CAETANO: Muitos amiguinhos e amiguinhas mandaram perguntas e a Ana Marusia Lima, do Projeto Plenarinho, da Câmara dos Deputados, respondeu tudo. Mas a Helena nos lembrou de uma coisa muito importante.
HELENA: Não dá pra falar em eleições sem falar das urnas eletrônicas.
AKEMI: Pois é… a gente já ia deixar passar uma coisa importante dessas… Mas vamos nos apresentar primeiro, né? Eu sou Akemi Nitahara, jornalista da Empresa Brasil de Comunicação.
MADU: Eu sou Maria Eduarda Arcoverde, a perguntadeira do Podcast.
CAETANO: Eu sou Caetano Farias, o explicador.
HELENA: E eu sou a Helena de Paula, vim participar como LEMBRADEIRA do Crianças Sabidas.
AKEMI: Bem-vinda, Helena. Muito importante mesmo isso que você nos lembrou.
MADU: Obrigada, Helena. Então, quando as urnas do Brasil começaram a ser eletrônicas?
CAETANO: Não são eletrônicas desde sempre? Desde que eu me lembro, já eram eletrônicas.
HELENA: Isso eu nem lembro, mas como funciona uma urna que não é eletrônica?

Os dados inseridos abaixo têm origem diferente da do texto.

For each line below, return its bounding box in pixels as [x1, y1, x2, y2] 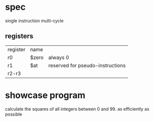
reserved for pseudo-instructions [48, 62, 126, 69]
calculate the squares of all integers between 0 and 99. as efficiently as [5, 106, 150, 112]
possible [5, 111, 23, 117]
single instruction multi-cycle [5, 18, 64, 24]
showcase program [5, 90, 86, 101]
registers [5, 32, 33, 40]
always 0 [48, 54, 70, 61]
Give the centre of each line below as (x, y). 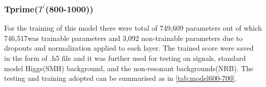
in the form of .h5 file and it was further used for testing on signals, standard (125, 58)
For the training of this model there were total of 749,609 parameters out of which (133, 28)
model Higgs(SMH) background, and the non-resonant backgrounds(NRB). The (129, 68)
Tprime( (21, 8)
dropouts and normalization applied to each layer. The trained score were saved (129, 48)
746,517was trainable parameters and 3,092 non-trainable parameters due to (123, 38)
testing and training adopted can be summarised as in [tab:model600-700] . (120, 78)
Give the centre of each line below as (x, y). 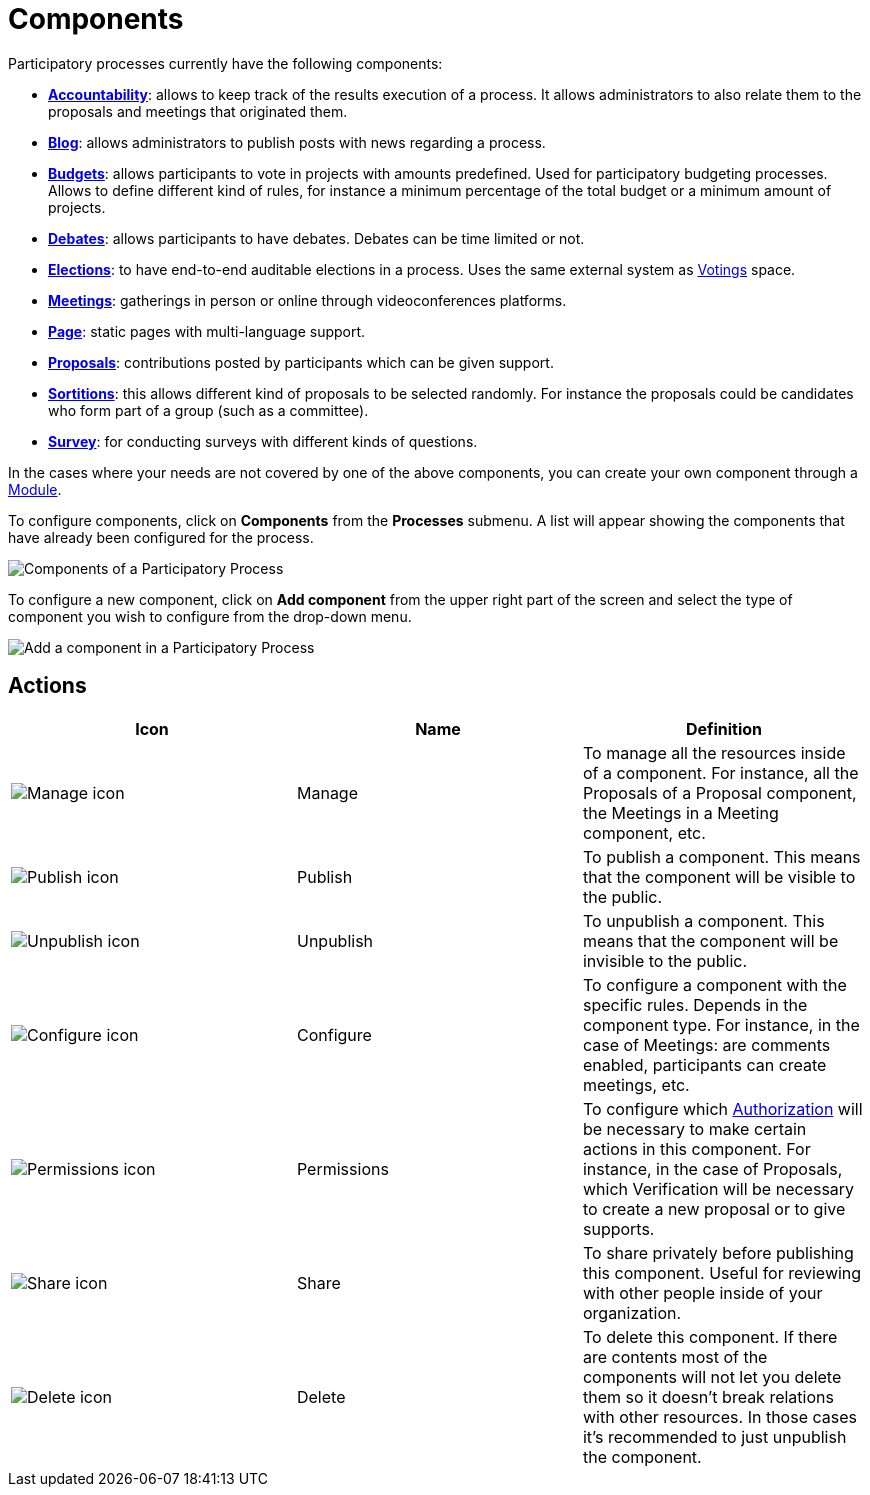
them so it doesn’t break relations (708, 1396)
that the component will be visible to (719, 876)
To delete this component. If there (710, 1336)
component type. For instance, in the (721, 1024)
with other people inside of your (702, 1292)
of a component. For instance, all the (720, 772)
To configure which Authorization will (722, 1108)
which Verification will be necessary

AKEMI: Esses nativos digitais… já nasceram com celular, computador e internet pra brincar, se comunicar, se divertir e estudar. E urna eletrônica pra votar. Bom, lembrando bem aqui, na verdade, a primeira vez que eu pude votar, em 1998, já foi na urna eletrônica também.
HELENA: Nossa, então essa tal urna eletrônica é bem antiga, hein?
AKEMI: Ééeééé… me chamou de velha, mas tudo bem. Na verdade, as ideias de automatização das eleições já têm quase 90 anos! A Justiça Eleitoral foi criada no Brasil em 1932 e o primeiro Código Eleitoral já falava sobre uma máquina de votar. O primeiro modelo foi apresentado em 1937 e o segundo tipo em 1952. Mas nunca chegaram a ser usados.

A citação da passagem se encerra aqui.